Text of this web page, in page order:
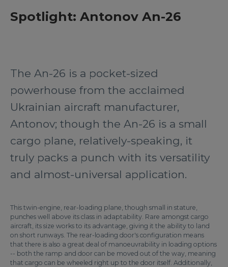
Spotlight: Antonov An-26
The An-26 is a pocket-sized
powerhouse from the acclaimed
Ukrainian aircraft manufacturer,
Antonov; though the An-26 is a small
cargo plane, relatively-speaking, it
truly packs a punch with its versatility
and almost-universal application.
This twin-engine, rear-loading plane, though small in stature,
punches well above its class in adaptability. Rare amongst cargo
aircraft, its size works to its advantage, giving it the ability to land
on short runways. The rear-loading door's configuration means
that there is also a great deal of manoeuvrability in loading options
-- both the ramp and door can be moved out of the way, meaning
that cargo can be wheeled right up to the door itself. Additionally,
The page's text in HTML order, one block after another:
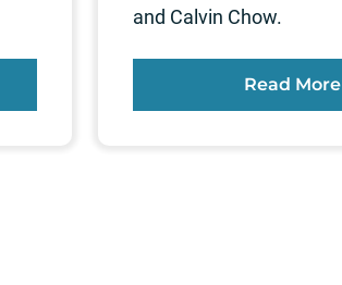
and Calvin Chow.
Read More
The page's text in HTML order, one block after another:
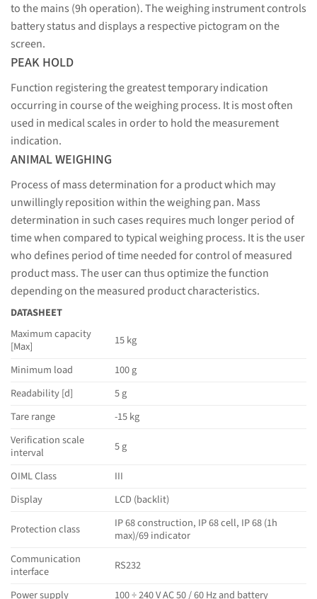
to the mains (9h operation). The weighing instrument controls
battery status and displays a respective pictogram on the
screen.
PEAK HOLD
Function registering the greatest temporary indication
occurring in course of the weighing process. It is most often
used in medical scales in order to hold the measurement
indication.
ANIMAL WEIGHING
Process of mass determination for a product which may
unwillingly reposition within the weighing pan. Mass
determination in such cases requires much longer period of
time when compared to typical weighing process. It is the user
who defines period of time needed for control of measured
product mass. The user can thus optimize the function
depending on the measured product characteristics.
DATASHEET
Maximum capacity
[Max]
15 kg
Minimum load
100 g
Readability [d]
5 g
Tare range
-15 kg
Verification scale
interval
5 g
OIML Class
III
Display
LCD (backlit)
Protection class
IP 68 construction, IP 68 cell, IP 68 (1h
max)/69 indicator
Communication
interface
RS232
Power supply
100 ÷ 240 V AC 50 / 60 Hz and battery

- - -

- [EXERCISE PROMPT]:
Check each line of the listing above for the word "indication". Then state how many lines have it, and nothing further.

- [ANSWER BOX]:
2